In any case, so it went. Pro-choice lawmakers of the Women’s Health Caucus of the Pennsylvania Legislature spoke out against the bill, reading letters from physicians and sharing tragic stories of family members who died after being denied abortion care during severe pregnancy complications.

When Rep. Rapp was asked if she knew that many severe fetal abnormalities were not diagnosed until or after the 20th week of pregnancy, she responded that many were not diagnosed until birth, which misses the point: HB 1948 is designed to deprive women who receive a diagnosis of a severe fetal anomaly, even unviable pregnancy, at 20 weeks or later of safe and legal abortion.

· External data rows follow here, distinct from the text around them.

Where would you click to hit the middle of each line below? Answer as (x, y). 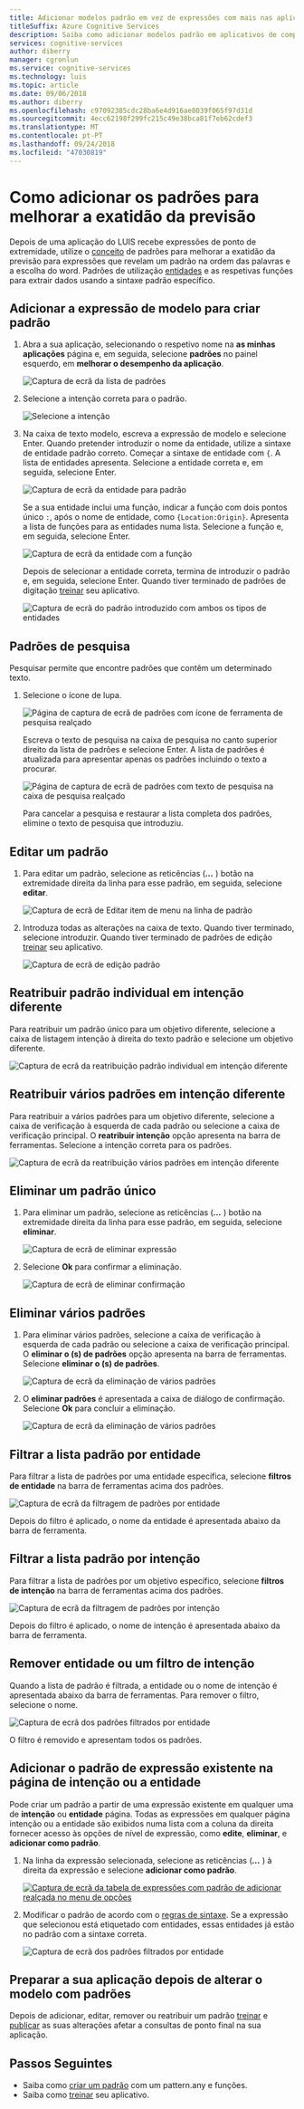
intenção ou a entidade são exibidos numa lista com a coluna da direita (142, 1823)
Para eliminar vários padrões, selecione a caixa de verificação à (141, 1335)
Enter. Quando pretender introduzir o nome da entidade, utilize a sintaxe (157, 444)
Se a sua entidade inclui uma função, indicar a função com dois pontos (155, 507)
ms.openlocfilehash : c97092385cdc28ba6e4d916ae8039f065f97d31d (131, 110)
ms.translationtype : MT (54, 128)
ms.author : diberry (46, 102)
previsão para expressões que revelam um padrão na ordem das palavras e (150, 261)
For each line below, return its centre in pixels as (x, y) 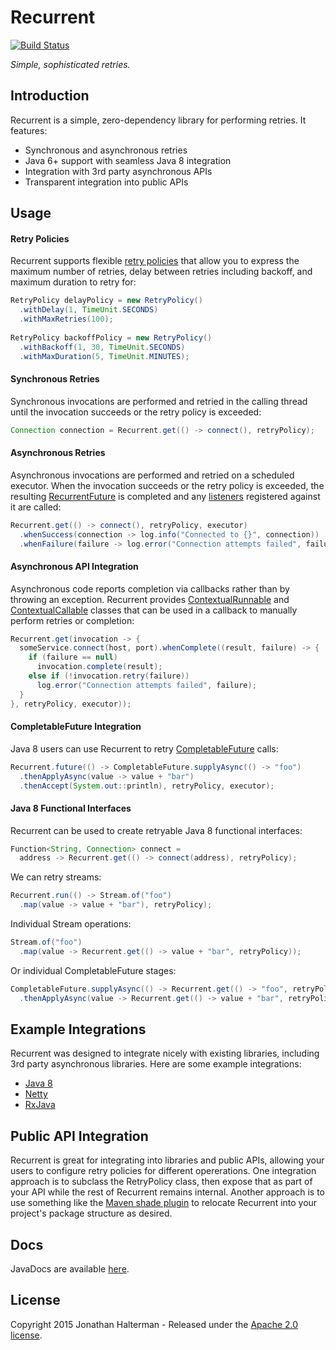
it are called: (36, 507)
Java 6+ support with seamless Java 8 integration (128, 160)
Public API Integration (79, 1136)
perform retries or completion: (72, 620)
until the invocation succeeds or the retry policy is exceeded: (136, 412)
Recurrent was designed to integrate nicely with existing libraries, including (165, 1053)
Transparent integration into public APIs (106, 182)
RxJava (40, 1105)
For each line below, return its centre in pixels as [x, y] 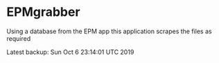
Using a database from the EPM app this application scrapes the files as [109, 31]
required [19, 38]
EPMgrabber [43, 12]
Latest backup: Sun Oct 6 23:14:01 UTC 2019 [70, 52]
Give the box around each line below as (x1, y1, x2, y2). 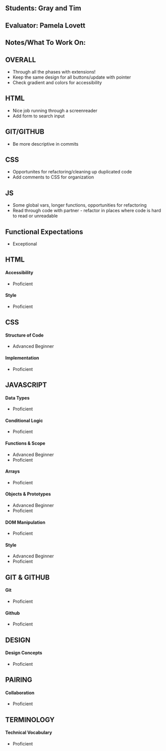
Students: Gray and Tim (5, 4, 82, 13)
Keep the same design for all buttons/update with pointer (12, 74, 131, 80)
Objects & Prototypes (5, 491, 51, 497)
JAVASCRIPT (5, 381, 47, 390)
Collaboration (5, 690, 34, 696)
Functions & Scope (5, 441, 45, 447)
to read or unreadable (12, 213, 58, 219)
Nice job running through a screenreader (12, 107, 97, 113)
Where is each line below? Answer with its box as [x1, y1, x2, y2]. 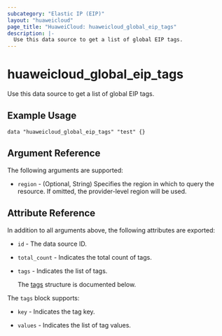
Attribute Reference [7, 207, 96, 219]
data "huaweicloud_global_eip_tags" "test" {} [7, 128, 146, 135]
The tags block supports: [7, 293, 80, 302]
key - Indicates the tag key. [17, 307, 96, 316]
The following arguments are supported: [7, 166, 124, 174]
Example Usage [7, 110, 77, 122]
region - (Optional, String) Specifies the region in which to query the [17, 179, 215, 188]
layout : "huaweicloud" [7, 17, 74, 24]
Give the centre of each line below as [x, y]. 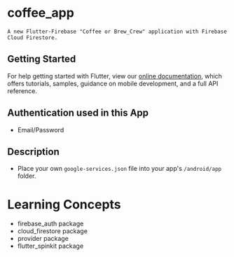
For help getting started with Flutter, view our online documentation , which [115, 76]
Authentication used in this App [78, 113]
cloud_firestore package [52, 231]
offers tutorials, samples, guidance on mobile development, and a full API [113, 83]
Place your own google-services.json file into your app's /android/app [119, 169]
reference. [22, 91]
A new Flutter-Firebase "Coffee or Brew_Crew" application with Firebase [117, 32]
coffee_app [41, 13]
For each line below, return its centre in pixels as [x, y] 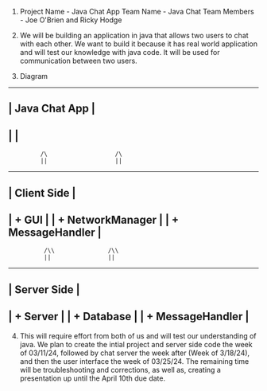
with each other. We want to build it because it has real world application [139, 44]
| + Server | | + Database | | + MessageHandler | [129, 317]
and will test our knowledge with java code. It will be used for [120, 52]
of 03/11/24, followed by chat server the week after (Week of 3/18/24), [135, 353]
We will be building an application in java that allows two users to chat [134, 35]
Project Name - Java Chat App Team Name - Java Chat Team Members [137, 12]
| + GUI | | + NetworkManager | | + [94, 219]
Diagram [34, 76]
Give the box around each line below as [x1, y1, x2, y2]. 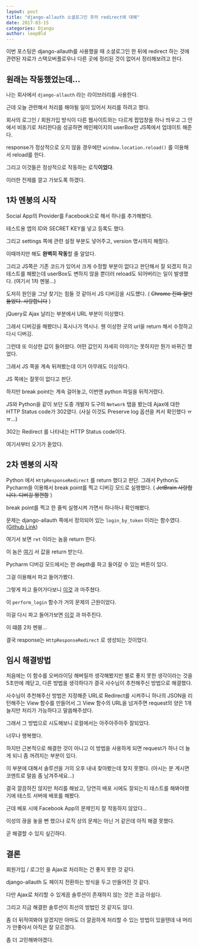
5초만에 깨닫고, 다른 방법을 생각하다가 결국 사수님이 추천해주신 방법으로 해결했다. [6, 680, 192, 687]
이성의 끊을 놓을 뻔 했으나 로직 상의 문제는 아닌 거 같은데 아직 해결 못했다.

That’s alright with Rapp and others pushing HB 1948; the bill contains no exemptions for fetal anomalies or pregnancies that were a result of rape.

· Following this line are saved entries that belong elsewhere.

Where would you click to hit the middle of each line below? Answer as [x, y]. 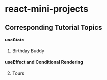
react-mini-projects [47, 9]
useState [15, 40]
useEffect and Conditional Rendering [44, 62]
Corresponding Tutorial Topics [53, 27]
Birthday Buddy [28, 51]
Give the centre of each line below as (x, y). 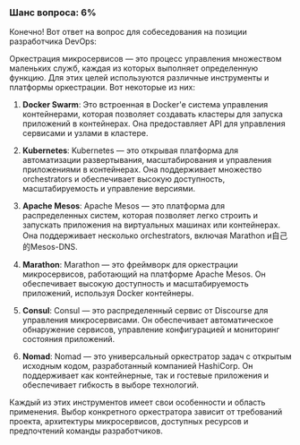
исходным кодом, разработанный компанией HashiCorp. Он (137, 366)
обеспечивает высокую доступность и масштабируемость (135, 284)
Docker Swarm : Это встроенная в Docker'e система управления (145, 105)
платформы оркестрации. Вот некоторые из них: (102, 88)
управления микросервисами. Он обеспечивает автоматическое (148, 321)
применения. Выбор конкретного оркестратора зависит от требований (146, 412)
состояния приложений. (69, 339)
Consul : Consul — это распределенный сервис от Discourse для (145, 311)
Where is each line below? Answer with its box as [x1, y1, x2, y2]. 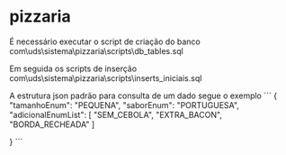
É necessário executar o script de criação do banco [9, 36, 201, 47]
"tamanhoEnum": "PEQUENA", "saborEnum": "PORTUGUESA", [9, 99, 240, 110]
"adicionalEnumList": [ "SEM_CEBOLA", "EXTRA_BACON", [9, 109, 223, 120]
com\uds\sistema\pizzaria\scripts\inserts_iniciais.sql [9, 72, 202, 83]
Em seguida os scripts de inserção [9, 63, 138, 74]
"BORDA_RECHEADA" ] [9, 119, 95, 130]
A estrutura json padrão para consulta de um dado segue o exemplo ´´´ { [9, 90, 277, 101]
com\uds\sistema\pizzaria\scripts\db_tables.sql [9, 45, 184, 56]
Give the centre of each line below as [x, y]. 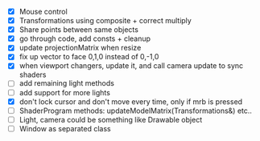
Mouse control [43, 12]
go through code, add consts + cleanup [85, 38]
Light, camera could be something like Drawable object [111, 119]
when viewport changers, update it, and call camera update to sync [131, 66]
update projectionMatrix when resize [80, 48]
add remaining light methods [66, 83]
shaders [33, 75]
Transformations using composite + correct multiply [105, 21]
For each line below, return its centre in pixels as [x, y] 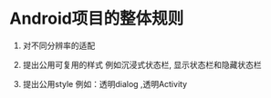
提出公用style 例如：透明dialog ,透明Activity [105, 83]
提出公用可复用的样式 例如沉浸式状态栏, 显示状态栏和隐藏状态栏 [142, 64]
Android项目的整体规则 [97, 19]
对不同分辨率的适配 [59, 45]

The bill’s supporters didn’t refute allegations that if passed into law, it would negatively affect health care. They argued their case by invoking metaphors instead. They compared abortion regulations to laws about pigeon shoots. They compared fetuses to bald eagles and abortion to leeches. A white male legislator, a description unfortunately almost synonymous with “Pennsylvania legislator,” compared abortion to slavery, drawing the ire of Rep. Jordan Harris (D-Philadelphia).

“We use slavery references when it benefits, but won’t do anything about the systems that negatively affect their descendants,” tweeted Rep. Harris.

Democratic Rep. Dan Frankel, co-chair of the Women’s Health Caucus, attempted to put the bill into context by noting the barrage of abortion restrictions passed in Pennsylvania already. In addition to the ambulatory surgical facility requirement, the state already has a ban prohibiting women from purchasing affordable health insurance that covers abortion through the exchange; an arbitrary 24-hour mandated waiting period; and a Medicaid ban that allows federal funding of abortions only in cases of rape, incest, or life endangerment.

The house voted 132-65 in favor of the bill, mostly among party lines, though 25 Democrats voted for it and nine Republicans voted against it. Gov. Wolf has promised he will veto it if passes, while HB 1948 proponents are working to gather enough votes for an override if necessary.